Thanks to everyone for all the fast, detailed information! Another example of why Controlbooth is so great. After thinking things over, I went ahead and ordered a full size Nimbus. I already have a normal fogger and homemade chiller, so this should be a great addition. I'll try and get some good shots the first time we use it. Thanks all!


----------



## Ford (Jul 29, 2015)

Cool!
I cant wait to hear how it goes!
-Ford


----------



## StradivariusBone (Jul 29, 2015)

We recently had a dance company recently bring in a Nimbus Jr. for one of their acts.
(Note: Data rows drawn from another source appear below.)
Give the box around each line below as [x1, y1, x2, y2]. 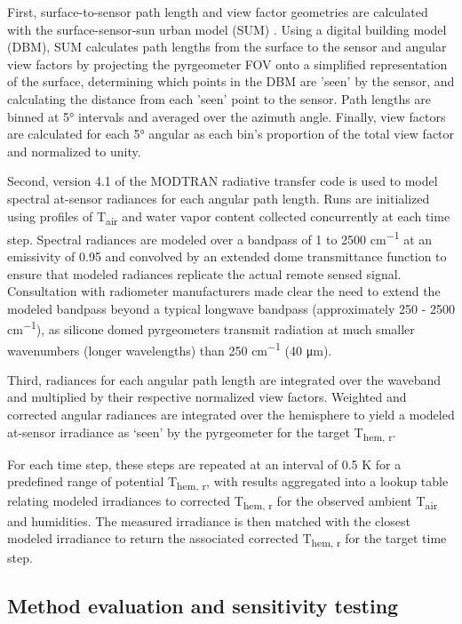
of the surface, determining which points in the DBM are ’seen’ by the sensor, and [7, 72, 455, 91]
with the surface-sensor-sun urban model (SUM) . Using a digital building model [7, 20, 447, 38]
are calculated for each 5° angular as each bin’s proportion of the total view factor [7, 124, 455, 143]
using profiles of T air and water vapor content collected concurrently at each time [7, 206, 450, 228]
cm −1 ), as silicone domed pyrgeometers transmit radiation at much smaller [7, 317, 415, 338]
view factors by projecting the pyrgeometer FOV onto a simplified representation [7, 54, 448, 73]
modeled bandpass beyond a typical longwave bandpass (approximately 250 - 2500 [7, 299, 455, 317]
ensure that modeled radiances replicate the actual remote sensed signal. [7, 264, 402, 283]

Our stage is 40'x30' and it only filled about 30-50% depending on how the AC was moving it. We ended up having to supplement with our Martin fog machine, but the Nimbus Jr was pretty straightforward and well-built. 

Output didn't last as long as I thought it would, but I think the water got cold too quickly. Fog dissipated in under a minute. I'm guessing the big brother model won't have that problem as much.


----------